/ 9 June 2006

Germany are ghosts of winners past

Should Germany be anything like as bad in this World Cup as they were in Euro 2004, fans who currently protest about his base in California will rant that Jürgen Klinsmann should never be allowed to leave it again.

Though his citizenship is not yet being revoked, solidarity with him is tenuous. His invention of himself as a quasi-chief executive with a bunch of underlings to control specific areas of the national team could soon be exposed as the scam of a person without the talent or qualifications for the job.

Klinsmann’s taste for slogans smacks of gee-whizzery, but he has to try something different. The mere thought of this post is debilitating and Ottmar Hitzfeld, frazzled from his service to Bayern Munich, refused to accept it. No one speaks any more of Germany grinding out results since they have come to look fragile over the past few years. Starting with last year’s Confederations Cup, Klinsmann decided that the side might as well be enterprising and, peculiarly, he has not accommodated a holding player of Dietmar Hamann’s calibre in the squad.

When Germany open the competition against Costa Rica on Friday, Torsten Frings will be in that position, although he owes it to Klinsmann’s decision that pace is the essential attribute for his line-up. It may well be that football fans around the world will have to grapple with the idea of a flighty Germany who lack substance.

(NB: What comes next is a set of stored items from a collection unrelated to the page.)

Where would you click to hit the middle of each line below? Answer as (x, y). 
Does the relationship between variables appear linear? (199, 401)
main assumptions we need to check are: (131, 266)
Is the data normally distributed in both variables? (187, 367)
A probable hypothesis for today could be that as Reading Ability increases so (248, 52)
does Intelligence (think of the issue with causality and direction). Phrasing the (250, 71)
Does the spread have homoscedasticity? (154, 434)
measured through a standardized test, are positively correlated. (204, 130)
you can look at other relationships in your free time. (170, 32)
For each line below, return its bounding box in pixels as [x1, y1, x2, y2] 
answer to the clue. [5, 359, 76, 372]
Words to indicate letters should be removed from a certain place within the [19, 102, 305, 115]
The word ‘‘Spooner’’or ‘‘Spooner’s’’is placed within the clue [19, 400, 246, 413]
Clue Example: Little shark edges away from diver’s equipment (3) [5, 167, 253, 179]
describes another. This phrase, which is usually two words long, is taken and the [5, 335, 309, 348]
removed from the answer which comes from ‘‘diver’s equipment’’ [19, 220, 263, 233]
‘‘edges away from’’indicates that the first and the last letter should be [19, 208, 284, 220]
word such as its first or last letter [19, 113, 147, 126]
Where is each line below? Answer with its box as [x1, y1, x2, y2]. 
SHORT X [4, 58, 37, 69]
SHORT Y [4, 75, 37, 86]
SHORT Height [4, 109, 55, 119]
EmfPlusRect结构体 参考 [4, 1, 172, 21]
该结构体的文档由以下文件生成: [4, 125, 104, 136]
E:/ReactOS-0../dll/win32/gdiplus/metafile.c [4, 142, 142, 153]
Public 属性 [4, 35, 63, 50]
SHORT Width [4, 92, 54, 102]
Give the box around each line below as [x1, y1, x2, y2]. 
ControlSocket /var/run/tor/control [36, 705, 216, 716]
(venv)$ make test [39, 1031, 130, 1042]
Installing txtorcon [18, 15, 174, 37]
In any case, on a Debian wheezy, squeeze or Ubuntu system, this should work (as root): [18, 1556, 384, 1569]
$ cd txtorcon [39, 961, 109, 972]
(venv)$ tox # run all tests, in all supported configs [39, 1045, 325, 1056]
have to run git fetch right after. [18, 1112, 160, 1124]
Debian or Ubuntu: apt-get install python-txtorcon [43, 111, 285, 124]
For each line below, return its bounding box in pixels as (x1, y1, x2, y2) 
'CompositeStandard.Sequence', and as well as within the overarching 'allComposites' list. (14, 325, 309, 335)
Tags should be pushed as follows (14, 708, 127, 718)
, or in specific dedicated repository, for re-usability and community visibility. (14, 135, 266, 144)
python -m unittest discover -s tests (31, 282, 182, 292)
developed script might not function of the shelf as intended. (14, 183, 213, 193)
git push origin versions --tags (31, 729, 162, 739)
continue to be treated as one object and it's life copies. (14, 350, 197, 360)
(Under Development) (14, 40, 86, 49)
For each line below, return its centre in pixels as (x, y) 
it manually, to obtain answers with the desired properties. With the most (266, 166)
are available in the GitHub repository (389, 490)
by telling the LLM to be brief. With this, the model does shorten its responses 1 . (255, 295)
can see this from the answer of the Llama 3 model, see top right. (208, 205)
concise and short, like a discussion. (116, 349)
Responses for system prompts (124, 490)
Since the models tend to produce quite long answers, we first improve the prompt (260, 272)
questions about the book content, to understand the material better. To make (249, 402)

That reversal of all we have ever known does have its attractions. The best bits of his side are the attacking ones. Bastian Schweinsteiger has at least the intent to take on defenders and he will be joined at Bayern Munich by Lukas Podolski, the intriguing young forward who has opted to leave his hometown club Cologne.

Jens Lehmann fully merits his elevation over Oliver Kahn as goalkeeper, yet the quality that most appealed to Klinsmann and his backroom staff is ominous. They felt that his eagerness to rush out of the goalmouth and even the penalty area to deal with danger would be valuable. That betrays their fear that the back four cannot cope by themselves.

Klinsmann happens to be in power during a peculiar period. German football used to be about pragmatism, pride, endeavour and expertise at tournaments. At present, however, there is a Bundesliga that is wildly popular yet geared purely for domestic consumption.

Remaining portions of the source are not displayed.